Leading providers in this space have recently secured substantial long-term contracts with hyperscalers. For instance, Nebius, a neocloud company based in Amsterdam, has entered into an agreement with Microsoft to provide GPU services valued at up to $19.4 billion through 2031, alongside a $3 billion, five-year deal with Meta. These long-dated contractual obligations generate predictable and stable cash flows, creating a strong foundation for securitizing computing power. This mirrors the established practice of data center operators issuing ABS and CMBS to fund their expansion in a highly competitive market. While high-profile securitization transactions based on these computing power contracts have yet to materialize on a large scale, industry insiders suggest that technology bankers are exploring such ABS deals, though specific details remain scarce.

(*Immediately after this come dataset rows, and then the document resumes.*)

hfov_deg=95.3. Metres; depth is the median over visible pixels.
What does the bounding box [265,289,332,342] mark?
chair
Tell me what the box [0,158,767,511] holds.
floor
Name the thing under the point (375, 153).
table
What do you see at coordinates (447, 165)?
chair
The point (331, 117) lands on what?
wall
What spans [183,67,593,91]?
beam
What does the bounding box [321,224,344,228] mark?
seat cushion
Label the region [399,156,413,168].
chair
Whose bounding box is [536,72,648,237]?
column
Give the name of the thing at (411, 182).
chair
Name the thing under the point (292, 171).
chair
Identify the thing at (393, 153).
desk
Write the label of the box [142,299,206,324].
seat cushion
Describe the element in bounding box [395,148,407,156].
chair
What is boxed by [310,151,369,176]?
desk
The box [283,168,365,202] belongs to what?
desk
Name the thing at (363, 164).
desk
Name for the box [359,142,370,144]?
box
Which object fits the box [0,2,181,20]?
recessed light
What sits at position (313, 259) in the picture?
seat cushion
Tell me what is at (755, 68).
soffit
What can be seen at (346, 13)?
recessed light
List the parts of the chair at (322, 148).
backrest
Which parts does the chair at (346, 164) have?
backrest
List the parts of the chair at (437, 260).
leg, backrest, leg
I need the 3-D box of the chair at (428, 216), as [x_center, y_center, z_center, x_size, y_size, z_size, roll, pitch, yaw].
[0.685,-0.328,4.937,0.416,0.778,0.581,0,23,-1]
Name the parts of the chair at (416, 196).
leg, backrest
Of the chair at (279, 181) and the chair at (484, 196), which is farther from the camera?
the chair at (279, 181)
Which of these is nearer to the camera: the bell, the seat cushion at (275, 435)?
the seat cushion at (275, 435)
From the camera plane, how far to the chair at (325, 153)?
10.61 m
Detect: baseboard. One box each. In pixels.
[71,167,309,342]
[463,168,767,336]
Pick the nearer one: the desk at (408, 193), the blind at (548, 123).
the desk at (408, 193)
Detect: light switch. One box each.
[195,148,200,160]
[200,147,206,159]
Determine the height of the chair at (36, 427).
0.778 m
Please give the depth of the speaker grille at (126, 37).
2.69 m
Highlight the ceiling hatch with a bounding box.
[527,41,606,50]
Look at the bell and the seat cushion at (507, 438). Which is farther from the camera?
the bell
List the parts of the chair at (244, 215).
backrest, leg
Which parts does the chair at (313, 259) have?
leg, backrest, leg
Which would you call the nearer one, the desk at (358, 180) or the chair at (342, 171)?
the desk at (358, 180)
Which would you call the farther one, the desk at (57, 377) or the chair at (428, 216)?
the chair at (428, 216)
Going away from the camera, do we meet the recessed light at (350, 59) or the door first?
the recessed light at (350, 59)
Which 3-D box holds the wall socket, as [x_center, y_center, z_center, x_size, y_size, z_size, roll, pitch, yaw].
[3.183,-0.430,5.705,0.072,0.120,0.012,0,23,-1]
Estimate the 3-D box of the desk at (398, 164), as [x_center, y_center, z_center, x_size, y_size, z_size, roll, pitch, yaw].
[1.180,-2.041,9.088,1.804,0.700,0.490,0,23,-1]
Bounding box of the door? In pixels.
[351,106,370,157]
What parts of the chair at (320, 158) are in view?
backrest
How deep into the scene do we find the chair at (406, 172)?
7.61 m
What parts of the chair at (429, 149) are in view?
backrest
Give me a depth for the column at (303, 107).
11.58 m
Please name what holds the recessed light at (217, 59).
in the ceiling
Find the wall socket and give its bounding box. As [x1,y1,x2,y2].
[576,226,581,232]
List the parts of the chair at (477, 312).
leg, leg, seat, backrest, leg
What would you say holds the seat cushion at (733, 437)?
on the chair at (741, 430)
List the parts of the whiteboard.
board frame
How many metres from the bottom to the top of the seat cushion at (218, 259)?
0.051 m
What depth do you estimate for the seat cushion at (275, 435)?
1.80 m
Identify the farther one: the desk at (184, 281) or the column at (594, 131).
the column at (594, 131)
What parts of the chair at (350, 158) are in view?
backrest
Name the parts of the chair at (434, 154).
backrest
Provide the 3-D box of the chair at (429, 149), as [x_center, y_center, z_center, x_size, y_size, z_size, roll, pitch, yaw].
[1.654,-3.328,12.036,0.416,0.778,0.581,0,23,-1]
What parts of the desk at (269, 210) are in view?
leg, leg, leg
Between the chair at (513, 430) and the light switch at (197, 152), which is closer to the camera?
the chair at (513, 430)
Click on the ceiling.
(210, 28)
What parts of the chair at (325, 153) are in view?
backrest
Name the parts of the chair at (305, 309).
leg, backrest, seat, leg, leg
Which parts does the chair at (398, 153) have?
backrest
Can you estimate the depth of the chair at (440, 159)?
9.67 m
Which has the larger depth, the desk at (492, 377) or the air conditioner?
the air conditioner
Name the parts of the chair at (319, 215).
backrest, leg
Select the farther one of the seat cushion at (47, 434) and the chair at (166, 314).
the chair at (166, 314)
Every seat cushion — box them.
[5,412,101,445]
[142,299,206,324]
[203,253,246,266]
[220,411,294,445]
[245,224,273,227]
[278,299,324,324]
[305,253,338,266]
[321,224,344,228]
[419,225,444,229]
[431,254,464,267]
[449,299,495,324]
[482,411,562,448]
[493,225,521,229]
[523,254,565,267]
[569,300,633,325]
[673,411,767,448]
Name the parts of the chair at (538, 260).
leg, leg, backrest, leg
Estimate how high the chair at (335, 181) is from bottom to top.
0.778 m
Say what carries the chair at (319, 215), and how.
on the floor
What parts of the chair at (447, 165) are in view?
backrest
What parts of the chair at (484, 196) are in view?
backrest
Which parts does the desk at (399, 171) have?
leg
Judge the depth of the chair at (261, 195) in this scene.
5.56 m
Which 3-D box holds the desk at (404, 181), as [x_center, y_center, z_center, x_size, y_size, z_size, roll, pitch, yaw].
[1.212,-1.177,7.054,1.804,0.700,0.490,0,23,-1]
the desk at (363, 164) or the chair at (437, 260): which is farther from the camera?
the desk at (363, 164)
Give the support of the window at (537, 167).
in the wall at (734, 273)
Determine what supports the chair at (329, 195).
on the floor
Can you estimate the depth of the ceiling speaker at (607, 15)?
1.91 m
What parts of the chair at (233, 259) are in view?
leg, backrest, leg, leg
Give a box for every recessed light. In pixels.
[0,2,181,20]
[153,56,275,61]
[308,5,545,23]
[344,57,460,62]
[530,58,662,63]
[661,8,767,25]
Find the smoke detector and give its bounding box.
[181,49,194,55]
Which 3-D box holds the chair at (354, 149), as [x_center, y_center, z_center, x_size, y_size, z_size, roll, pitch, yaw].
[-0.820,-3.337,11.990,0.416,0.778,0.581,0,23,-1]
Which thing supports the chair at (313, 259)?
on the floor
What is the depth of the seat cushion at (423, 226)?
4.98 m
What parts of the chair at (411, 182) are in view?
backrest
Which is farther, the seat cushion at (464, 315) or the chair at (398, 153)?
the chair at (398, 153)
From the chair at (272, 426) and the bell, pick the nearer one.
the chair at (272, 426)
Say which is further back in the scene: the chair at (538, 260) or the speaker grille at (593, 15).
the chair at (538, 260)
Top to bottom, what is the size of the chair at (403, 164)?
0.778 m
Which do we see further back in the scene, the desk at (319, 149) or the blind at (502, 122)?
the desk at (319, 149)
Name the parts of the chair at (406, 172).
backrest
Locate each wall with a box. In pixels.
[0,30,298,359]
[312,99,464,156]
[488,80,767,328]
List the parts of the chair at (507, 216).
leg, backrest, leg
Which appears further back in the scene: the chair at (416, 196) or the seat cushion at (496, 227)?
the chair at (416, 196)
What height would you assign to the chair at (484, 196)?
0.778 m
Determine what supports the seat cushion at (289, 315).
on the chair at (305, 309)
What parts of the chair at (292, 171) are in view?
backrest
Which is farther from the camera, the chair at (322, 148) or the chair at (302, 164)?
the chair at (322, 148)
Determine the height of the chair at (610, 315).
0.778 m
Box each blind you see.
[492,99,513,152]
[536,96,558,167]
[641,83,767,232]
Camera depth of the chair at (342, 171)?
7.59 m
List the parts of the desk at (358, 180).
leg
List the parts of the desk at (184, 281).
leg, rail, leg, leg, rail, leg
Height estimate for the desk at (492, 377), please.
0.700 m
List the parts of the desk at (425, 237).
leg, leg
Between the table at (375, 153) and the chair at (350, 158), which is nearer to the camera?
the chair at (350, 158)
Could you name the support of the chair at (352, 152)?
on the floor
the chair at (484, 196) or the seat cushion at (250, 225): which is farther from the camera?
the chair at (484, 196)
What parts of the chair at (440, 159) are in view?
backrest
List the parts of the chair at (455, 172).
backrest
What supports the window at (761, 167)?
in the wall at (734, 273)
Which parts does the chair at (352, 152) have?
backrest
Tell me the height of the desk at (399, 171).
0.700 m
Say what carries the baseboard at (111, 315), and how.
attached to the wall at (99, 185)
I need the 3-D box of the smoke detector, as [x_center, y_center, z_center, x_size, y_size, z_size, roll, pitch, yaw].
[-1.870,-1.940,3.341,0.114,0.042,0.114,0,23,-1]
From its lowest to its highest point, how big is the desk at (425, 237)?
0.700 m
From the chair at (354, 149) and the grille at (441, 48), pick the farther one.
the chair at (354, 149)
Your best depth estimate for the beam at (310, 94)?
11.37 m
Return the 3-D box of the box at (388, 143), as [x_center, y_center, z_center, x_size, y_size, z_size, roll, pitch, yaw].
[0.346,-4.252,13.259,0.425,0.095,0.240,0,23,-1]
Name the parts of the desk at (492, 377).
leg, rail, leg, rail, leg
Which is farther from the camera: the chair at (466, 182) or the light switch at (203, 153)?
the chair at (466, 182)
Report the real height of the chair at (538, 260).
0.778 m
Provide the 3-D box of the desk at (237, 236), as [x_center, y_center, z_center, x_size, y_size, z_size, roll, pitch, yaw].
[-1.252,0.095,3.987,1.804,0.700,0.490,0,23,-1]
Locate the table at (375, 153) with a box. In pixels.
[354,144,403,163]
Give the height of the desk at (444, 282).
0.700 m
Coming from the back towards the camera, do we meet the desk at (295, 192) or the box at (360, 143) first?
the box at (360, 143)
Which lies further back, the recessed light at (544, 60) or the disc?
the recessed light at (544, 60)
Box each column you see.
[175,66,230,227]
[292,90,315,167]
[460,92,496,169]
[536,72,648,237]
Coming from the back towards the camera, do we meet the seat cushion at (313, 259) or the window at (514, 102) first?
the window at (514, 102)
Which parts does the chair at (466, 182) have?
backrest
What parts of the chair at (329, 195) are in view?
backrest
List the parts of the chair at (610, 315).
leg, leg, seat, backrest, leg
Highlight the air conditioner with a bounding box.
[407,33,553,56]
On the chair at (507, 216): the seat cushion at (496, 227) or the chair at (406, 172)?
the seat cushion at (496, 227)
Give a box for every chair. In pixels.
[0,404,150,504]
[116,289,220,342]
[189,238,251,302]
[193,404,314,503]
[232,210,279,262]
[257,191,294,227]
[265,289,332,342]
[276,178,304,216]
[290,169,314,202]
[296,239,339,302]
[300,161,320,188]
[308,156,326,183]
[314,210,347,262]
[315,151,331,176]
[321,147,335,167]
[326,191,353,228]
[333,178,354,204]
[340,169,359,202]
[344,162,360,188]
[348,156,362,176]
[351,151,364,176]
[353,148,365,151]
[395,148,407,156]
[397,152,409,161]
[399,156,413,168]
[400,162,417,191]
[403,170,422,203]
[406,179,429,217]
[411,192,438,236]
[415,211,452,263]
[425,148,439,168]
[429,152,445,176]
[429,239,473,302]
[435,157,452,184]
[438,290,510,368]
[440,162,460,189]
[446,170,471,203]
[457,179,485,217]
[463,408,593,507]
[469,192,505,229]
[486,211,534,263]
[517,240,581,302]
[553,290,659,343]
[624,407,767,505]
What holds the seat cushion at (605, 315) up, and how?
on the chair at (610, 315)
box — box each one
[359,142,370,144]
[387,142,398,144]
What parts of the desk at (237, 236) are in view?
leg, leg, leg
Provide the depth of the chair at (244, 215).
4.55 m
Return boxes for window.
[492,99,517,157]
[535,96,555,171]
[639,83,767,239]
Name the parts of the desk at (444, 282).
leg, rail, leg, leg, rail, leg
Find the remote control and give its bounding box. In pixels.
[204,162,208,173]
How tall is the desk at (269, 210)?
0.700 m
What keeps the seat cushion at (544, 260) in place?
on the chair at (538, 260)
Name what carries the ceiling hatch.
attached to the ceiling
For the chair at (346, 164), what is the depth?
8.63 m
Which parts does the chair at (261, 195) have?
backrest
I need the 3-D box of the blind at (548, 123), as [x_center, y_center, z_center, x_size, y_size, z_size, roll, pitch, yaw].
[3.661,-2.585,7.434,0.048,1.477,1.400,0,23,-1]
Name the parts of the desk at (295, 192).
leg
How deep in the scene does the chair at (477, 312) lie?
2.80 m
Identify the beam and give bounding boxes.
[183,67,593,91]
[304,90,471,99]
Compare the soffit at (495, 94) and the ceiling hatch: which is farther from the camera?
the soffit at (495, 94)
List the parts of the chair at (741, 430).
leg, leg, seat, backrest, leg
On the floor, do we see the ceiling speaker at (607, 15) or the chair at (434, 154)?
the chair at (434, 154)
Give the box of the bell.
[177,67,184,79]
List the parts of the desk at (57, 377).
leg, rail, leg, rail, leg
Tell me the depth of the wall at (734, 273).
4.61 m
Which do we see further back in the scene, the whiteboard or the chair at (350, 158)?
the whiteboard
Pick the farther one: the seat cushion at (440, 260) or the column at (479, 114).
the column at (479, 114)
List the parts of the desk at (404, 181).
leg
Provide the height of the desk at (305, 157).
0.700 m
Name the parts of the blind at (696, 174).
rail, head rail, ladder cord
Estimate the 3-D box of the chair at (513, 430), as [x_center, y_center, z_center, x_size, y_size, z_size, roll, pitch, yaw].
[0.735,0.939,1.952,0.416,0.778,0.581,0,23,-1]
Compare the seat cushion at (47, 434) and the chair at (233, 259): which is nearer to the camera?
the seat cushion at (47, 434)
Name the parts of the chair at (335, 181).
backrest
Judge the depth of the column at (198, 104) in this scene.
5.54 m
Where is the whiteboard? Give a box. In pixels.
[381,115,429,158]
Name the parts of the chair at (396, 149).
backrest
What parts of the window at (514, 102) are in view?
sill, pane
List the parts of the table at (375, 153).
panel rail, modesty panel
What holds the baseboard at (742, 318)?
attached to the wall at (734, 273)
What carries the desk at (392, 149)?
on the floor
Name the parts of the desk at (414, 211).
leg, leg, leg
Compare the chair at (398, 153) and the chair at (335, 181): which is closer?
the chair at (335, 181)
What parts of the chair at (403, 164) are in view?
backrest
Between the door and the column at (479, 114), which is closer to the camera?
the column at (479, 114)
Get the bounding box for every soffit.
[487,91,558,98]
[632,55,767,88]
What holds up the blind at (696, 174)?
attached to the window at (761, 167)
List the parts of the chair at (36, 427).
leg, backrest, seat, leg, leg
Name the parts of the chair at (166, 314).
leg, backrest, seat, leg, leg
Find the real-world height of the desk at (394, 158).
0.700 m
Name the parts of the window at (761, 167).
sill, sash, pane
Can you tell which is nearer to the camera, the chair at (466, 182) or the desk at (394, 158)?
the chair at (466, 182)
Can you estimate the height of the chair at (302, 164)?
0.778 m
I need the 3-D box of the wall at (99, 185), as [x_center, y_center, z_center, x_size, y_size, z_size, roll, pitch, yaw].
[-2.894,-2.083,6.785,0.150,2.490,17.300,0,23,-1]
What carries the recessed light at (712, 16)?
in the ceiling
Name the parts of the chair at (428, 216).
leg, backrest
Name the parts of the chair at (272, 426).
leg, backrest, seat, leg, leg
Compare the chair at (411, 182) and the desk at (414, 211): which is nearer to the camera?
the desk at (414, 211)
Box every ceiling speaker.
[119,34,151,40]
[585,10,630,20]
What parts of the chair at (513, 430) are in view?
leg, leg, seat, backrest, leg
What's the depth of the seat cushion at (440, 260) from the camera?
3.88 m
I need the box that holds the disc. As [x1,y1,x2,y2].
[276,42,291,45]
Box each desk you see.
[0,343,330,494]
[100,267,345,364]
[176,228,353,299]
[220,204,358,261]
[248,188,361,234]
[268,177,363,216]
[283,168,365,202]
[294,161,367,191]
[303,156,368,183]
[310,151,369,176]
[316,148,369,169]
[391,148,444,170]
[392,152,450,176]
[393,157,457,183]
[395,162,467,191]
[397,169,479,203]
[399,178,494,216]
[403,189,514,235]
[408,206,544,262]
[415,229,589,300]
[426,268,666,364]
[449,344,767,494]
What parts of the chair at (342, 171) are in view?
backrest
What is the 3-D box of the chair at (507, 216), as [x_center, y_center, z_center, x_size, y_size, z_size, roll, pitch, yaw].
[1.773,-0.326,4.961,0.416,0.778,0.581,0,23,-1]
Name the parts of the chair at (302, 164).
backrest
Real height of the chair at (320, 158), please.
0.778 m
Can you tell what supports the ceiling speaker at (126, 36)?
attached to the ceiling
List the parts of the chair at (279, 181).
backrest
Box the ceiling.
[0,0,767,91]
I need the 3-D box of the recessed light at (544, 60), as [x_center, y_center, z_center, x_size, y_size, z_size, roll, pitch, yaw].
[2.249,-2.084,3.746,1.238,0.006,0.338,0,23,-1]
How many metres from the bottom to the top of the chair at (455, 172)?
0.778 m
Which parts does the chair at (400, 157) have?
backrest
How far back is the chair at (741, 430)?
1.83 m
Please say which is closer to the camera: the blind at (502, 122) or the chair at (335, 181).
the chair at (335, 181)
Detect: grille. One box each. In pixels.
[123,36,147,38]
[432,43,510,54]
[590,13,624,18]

However, the path to widespread securitization of AI-related assets is not without its challenges. Recent market sentiment has shown signs of strain, particularly in the equity capital markets, as investors reassess the sustainability of the massive AI-driven investments. Oracle’s stock experienced a significant decline of 43 percent from its September peak in late 2025, following its substantial $300 billion computing power deal with OpenAI, which spans five years. This shift in market perception has also been reflected in the derivatives market, with Oracle’s five-year credit default swap (CDS) soaring from approximately 37 basis points in July to 151.3 basis points in November 2025, reaching levels not seen since 2009.

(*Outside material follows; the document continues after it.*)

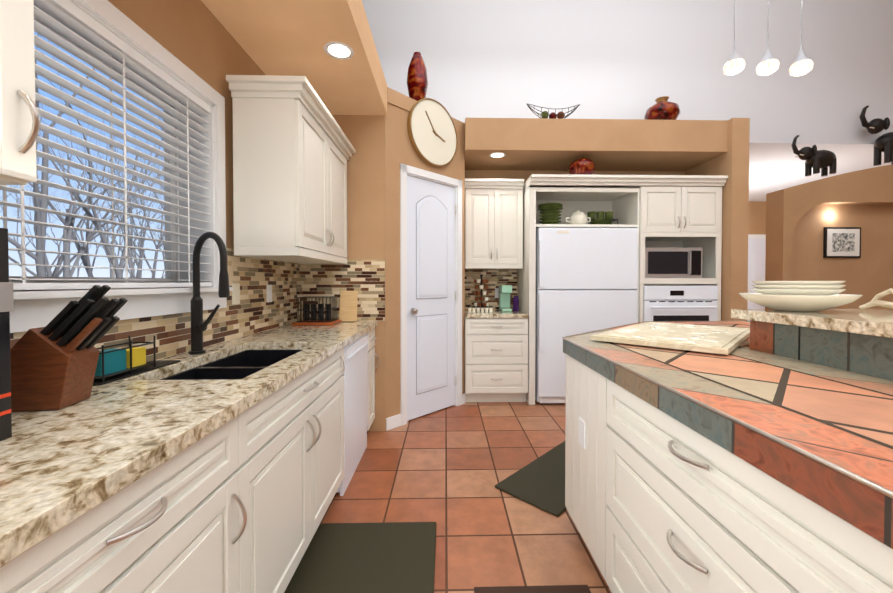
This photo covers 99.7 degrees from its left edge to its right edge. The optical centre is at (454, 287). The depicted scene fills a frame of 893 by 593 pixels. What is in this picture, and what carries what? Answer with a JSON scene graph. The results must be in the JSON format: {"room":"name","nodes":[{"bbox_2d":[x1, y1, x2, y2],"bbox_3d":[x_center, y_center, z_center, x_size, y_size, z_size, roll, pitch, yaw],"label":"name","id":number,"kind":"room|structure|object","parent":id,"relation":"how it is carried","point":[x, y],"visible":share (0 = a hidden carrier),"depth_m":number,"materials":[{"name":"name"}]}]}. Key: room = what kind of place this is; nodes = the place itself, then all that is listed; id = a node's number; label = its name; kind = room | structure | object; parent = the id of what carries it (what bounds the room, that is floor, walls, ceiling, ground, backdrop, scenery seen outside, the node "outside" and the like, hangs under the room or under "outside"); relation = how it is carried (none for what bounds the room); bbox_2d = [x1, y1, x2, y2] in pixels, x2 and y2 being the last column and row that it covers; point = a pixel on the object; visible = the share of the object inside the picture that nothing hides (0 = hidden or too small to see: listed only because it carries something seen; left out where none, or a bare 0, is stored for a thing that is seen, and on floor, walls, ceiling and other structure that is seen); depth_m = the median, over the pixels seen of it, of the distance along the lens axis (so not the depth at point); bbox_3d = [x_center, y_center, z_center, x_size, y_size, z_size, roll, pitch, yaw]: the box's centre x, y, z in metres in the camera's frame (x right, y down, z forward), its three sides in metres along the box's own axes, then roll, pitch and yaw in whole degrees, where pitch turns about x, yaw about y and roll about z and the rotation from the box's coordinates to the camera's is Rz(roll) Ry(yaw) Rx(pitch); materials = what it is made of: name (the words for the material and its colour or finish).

Concerns surrounding Oracle’s aggressive expansion strategy are twofold. Firstly, there is a perceived mismatch between the duration of Oracle’s lease commitments, which are expected to span 15 to 19 years, and the tenor of its contracted revenues, most of which are due within the next five years. This exposes Oracle to renewal risks and potential overcapacity if AI demand softens. Secondly, the company may face challenges with the depreciation of its Graphics Processing Units (GPUs) and the potential need for server upgrades mid-lease. While Oracle currently depreciates IT equipment over six years, similar to its peers, the long-term lifespan of GPUs remains an open question, especially given that cutting-edge AI models like ChatGPT have only been widely available for a few years. Similar pressures have impacted other players in the AI infrastructure sector, with CoreWeave and Nebius shares also experiencing significant declines from their respective peaks by the end of 2025.
Despite these sharp equity corrections, the broader outlook for AI infrastructure funding remains robust. Analysts at Goldman Sachs, for instance, expressed continued confidence in the sustainability of AI funding in December 2025. They highlighted that, in aggregate, 90 percent of AI capital expenditures to date have been financed by the operating cash flows of hyperscalers, with only 10 percent sourced from corporate debt. Notably, a significant portion of this corporate debt has been issued by Meta, a company whose credit ratings exceed those of the US government.
For computing power ABS and other more complex financing vehicles to achieve widespread adoption, clearer evidence of AI monetization will likely be a prerequisite. In the interim, the development of a viable business-to-business-to-consumer (B2B2C) model, where AI adoption demonstrably translates into enhanced productivity and margin expansion for end customers, could serve as a crucial catalyst. Once these underlying economic fundamentals are firmly established, computing power ABS deals could transition from niche instruments to mainstream financing options, diversifying the capital toolkit available to the burgeoning AI industry.